October 26, 2021: Cyberattack Leaves Motorists Stranded At Gas Stations in Iran.
A cyberattack crippled gas stations across Iran, leaving angry motorists stranded in long lines. No group immediately claimed responsibility for the attack, which rendered useless the government-issued electronic cards that many Iranians use to buy subsidized fuel at the pump.
It bore similarities to another attack months earlier that seemed to directly challenge Iran's Supreme Leader Ayatollah Ali Khamenei as the country's economy buckles under American sanctions.
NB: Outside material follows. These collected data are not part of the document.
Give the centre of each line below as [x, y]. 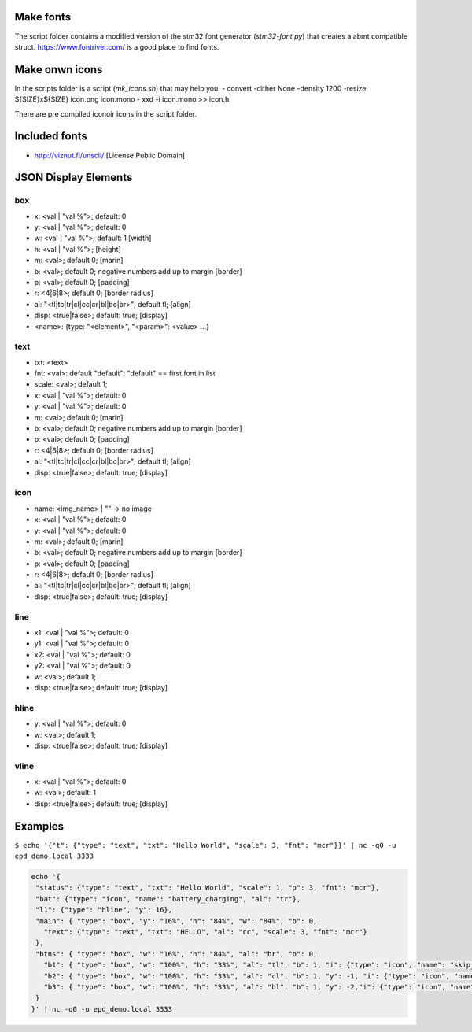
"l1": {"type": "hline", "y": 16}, [104, 910]
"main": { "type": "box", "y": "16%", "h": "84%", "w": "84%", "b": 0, [177, 921]
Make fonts [43, 17]
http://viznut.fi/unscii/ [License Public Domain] [109, 155]
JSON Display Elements [74, 178]
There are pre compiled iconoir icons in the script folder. [105, 113]
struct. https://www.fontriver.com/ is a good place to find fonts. [117, 46]
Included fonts [51, 137]

Israeli cybersecurity firm Check Point later attributed the Iran train attack to a group of hackers that called themselves Indra, after the Hindu god of war.
July 2, 2021: Ransomware Hits MO City
A ransomware attack shut down the city of Joplin, MO, government’s computer system in early July, city officials said last week.
While the debate on whether to pay the ransom rages, an insurer paid $320,000 to someone not identified, to keep any sensitive information obtained as a result of the cyberattack from being exposed, City Manager Nick Edwards said in the statement.
A cybersecurity attack on the city of Tulsa’s computer system was similar to an attack on the Colonial Pipeline and that the hacker is known.
December 1, 2020: Security Provider, Stormshield, Hit In Cyber Attack
Security provider Stormshield revealed a security incident that resulted in unauthorized access to a technical portal and a “leakage” of some parts of the SNS (Stormshield Network Security) source code.